SS1/23 is explicit: a regulated UK financial services firm must maintain a model inventory covering its material model use. The EBA guidance and the Federal Reserve's SR 11-7 say substantively the same thing in the EU and US frameworks. The model risk management function in every regulated firm now has a regulatory obligation to keep this artefact current.

In most firms, the artefact exists in some form. In few firms is it built to a standard that genuinely supports the governance the regulators expect. And in almost no firms is there an equivalent registry for agents.

This piece sets out what both registers should contain and why neither is optional in 2026.

The model registry

The model registry is the catalogue of every material model in production use.
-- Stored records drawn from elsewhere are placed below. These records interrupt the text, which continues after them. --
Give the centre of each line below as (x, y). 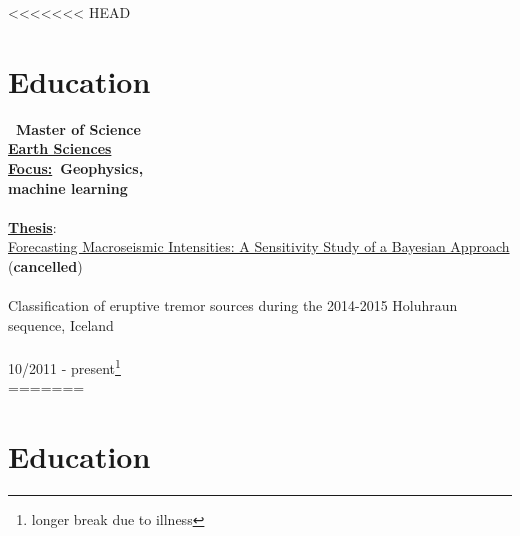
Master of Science (78, 128)
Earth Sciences (60, 148)
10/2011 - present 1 (64, 366)
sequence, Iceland (61, 324)
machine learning (68, 187)
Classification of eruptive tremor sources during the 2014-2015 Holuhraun (233, 305)
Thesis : (32, 226)
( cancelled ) (45, 265)
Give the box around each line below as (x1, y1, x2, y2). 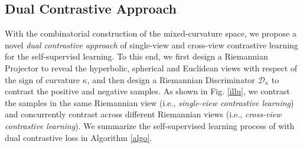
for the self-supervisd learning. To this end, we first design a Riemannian (5, 50, 268, 63)
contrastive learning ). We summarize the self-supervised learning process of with (5, 119, 295, 131)
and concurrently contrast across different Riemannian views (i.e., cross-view (5, 108, 282, 120)
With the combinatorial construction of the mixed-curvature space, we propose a (5, 27, 297, 40)
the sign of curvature (5, 73, 80, 85)
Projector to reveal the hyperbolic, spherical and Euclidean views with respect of (5, 61, 298, 74)
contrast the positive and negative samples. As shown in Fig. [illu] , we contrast (5, 85, 290, 97)
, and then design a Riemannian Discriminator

The contents the regulator expects, in my reading of the supervisory statements and the equivalent guidance:

Identification. Each model has a unique identifier, a version, and a lineage trail showing where it came from. Foundation models are identified by vendor and version; bespoke models are identified by the firm's internal versioning scheme.

Purpose and use case. What is the model used for? What decision does it support? Where in the firm's operating model does it sit?

Risk classification. What is the materiality of the model's use? What are the downside scenarios if it fails? How is the failure caught?

Validation status. Has the model been validated? When? Against what? Who signed off?

Performance monitoring. What metrics are tracked? What thresholds trigger review? What is the cadence?

Accountable senior manager. Named, in the SMCR sense or equivalent. The person who carries the regulatory accountability for this model.

Lifecycle status. In development, in pilot, in production, in deprecation, retired. Each transition has a defined approval workflow.

This list is not exhaustive. The point is that the registry is operational, not documentary. It supports ongoing governance, not just an annual exercise.

What goes wrong

Three patterns recur in firms that have built a model registry but built it poorly.

The registry is a snapshot. It is updated annually as part of the audit cycle. By the time the audit team reads it, the firm has changed model versions, deployed new use cases and retired old ones. The snapshot does not match the reality.

The registry has no policy enforcement. Adding a new model to production does not require updating the registry. The discipline relies on people remembering; in busy delivery cycles, people forget.

The registry has no observability. The registry records the metadata; the live model performance lives in operational systems and is not connected back to the registry. The accountable senior manager has no real-time view of what the registry says they own.

A registry with these characteristics is a compliance artefact, not a governance artefact. The regulators are increasingly attentive to the difference.

The agent registry

An agent registry extends the model registry pattern to cover AI agents. An agent is more than a model: it has a prompt configuration, an authorisation policy, a tool inventory and an operating envelope. Each of these is material to the agent's behaviour and material to the governance.

The agent registry contents I have settled on, beyond the model registry fields:

Authorisation policy. What is the agent allowed to read, call and write? What data sources, what tools, what systems?

Prompt configuration. The system prompt, the guardrail prompts, the example library. Versioned; changes flow through change control.

Tool inventory. The specific tools the agent has access to. Mapped to the underlying systems and the policy engine entries.

Operating envelope. The volume the agent is authorised to handle, the budget cap if applicable, the escalation thresholds.

Override interface. How a human operator overrides the agent. Named operators, audit trail, escalation path.

Incident history. Every incident attributed to the agent. Material for trend analysis and for governance review.

Why the registry is the source of truth, not a copy

The single most important architectural decision is to make the registry the source of truth. Not a copy of data that lives elsewhere; the authoritative record that the rest of the control plane reads from.

When the policy engine makes an authorisation decision, it reads from the agent registry, not from a synchronised copy. When the audit log records an action, it tags the action against the registry entry, not against a denormalised label. When the override interface acts, it acts against the registry entry, not a copy.

This design decision sounds technical but it is the single most consequential governance decision. A registry that is a copy is a record-keeping exercise. A registry that is the source of truth is the operating backbone.

The implementation pattern

Five components.

The registry data store. Persistent, queryable, versioned. Supports atomic updates. Audited.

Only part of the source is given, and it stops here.